Theoretical chemist who had fundamental insights into chemical reactivity

Kenichi Fukui, the first Japanese Nobel laureate in chemistry, died on 9 January this year. When Fukui was born, the electronic theory of chemical bonding was in its infancy. Oh, chemists did have a very well-grounded chemical notion of a bond and a symbolism for it. But the electron itself had barely reached maturity, and Lewis and Langmuir were just assimilating the then new Bohr quantum theory of the atom into chemistry.

By the time Fukui completed his education in 1941, things were different. The first textbook of quantum chemistry had been written six years before by a German in exile, Hans Hellmann. And American and British chemists had secured a place for quantum mechanics in chemistry, through the charismatic expositions of Linus Pauling, the quieter and deep reflections of Robert Mulliken, and the elegant, perceptive teaching of Charles Coulson.

Fukui wrote that chemistry was not his favourite subject in high school. His father (the family is an old Nara one), however, enquired of Gen-itsu Kita, a professor at Kyoto Imperial University, what his bright son might study. Kita suggested that Kenichi should enter the department of industrial chemistry.
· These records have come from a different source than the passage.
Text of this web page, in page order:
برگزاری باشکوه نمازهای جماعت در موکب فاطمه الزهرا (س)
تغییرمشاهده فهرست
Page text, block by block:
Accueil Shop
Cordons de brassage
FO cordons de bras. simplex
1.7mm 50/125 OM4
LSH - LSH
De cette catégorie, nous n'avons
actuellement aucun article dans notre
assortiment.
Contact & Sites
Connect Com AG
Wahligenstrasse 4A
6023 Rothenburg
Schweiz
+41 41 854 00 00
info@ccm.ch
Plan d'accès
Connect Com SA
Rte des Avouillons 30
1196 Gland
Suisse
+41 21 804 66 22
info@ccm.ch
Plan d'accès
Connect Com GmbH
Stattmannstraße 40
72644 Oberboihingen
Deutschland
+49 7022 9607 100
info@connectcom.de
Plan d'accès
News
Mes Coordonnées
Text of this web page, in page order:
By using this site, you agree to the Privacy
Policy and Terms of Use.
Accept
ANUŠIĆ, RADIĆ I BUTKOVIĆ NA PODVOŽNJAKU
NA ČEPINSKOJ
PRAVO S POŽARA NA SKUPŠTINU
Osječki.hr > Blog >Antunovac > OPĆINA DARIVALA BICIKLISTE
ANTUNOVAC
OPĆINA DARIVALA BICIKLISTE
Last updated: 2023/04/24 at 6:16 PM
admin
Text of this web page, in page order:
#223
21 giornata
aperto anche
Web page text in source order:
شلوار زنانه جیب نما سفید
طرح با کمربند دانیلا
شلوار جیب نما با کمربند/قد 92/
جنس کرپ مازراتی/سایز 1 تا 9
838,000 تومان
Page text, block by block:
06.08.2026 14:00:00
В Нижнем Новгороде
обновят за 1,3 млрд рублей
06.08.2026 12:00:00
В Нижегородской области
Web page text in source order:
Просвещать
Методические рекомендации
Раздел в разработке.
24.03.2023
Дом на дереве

In those days children listened to the advice of their elders, and Fukui graduated from that department in 1941.

Some important work on synthetic aviation fuels during the Second World War led to an appointment in the department of fuel chemistry, in the faculty of engineering of Kyoto Imperial University. Much productive experimental work on reaction engineering and catalysis followed. The building of a career in an applied setting was, I believe, crucial — it sensitized Fukui to problems of real chemical reactivity. In this he had an advantage over his ‘purer’ theoretician colleagues. It is also an interesting counterpoint to the generally assumed inflexibility of Japanese universities and the koza system that Fukui could, in the end, do what elsewhere would be labelled as ‘pure’ chemistry in an applied setting.

For this young scientist had all along had theoretical aspirations and talents. He told me that he read Dirac's quantum theory text in the dull moments (I never found out if there were many or few) between exploding American bombs. After the war, he gathered around himself a talented group of theoretical students, and in 1952 published in the Journal of Chemical Physics the paper that defined the idea of frontier orbitals.

Erich Hückel's seminal ideas on the stability of π-electron systems were finally receiving their due in just those years, and simple molecular orbital theory was in the ascendancy. Chemistry is reactivity; so it was natural to think of reducing the surfeit of information in the wavefunctions (how much worse it is now!) to a few pithy numbers, indicators of reactivity.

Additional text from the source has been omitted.